*** Exercise materials ***

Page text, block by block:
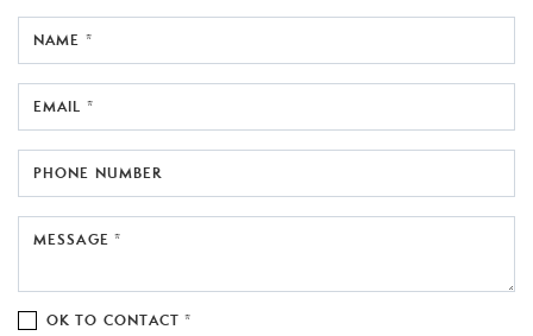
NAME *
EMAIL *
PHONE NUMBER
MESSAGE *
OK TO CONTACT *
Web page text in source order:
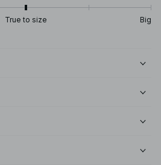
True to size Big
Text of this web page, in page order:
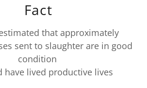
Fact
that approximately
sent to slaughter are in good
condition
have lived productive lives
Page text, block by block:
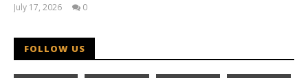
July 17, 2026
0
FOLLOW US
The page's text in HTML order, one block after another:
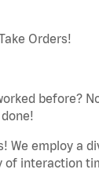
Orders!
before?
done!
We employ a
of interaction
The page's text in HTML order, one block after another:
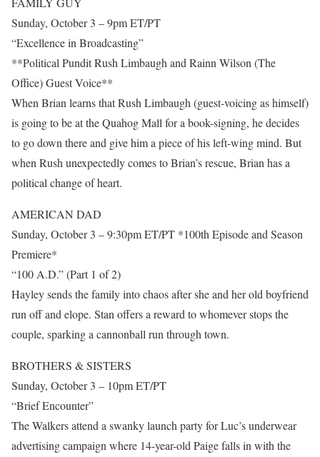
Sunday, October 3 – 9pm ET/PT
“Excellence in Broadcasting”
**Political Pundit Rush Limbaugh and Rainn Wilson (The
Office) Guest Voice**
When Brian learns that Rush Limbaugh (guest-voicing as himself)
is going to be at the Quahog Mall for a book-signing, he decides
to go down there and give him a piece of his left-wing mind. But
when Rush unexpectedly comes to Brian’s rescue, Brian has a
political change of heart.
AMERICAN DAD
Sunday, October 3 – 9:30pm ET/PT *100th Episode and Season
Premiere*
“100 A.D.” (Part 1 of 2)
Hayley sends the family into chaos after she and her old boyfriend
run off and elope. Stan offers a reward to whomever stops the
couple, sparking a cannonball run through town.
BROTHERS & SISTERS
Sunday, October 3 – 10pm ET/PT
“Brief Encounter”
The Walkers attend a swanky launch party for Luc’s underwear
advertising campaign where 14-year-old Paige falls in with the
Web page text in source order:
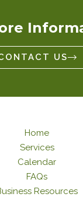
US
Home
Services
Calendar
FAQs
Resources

*** End of Exercise materials ***

• Work item:
Would you mind returning each entry above word for word, skipping the images?

• Response area:
Page text, block by block:
NAME *
EMAIL *
PHONE NUMBER
MESSAGE *
OK TO CONTACT *
Web page text in source order:
True to size Big
Text of this web page, in page order:
Fact
that approximately
sent to slaughter are in good
condition
have lived productive lives
Page text, block by block:
July 17, 2026
0
FOLLOW US
The page's text in HTML order, one block after another:
Orders!
before?
done!
We employ a
of interaction
The page's text in HTML order, one block after another:
Sunday, October 3 – 9pm ET/PT
“Excellence in Broadcasting”
**Political Pundit Rush Limbaugh and Rainn Wilson (The
Office) Guest Voice**
When Brian learns that Rush Limbaugh (guest-voicing as himself)
is going to be at the Quahog Mall for a book-signing, he decides
to go down there and give him a piece of his left-wing mind. But
when Rush unexpectedly comes to Brian’s rescue, Brian has a
political change of heart.
AMERICAN DAD
Sunday, October 3 – 9:30pm ET/PT *100th Episode and Season
Premiere*
“100 A.D.” (Part 1 of 2)
Hayley sends the family into chaos after she and her old boyfriend
run off and elope. Stan offers a reward to whomever stops the
couple, sparking a cannonball run through town.
BROTHERS & SISTERS
Sunday, October 3 – 10pm ET/PT
“Brief Encounter”
The Walkers attend a swanky launch party for Luc’s underwear
advertising campaign where 14-year-old Paige falls in with the
Web page text in source order:
US
Home
Services
Calendar
FAQs
Resources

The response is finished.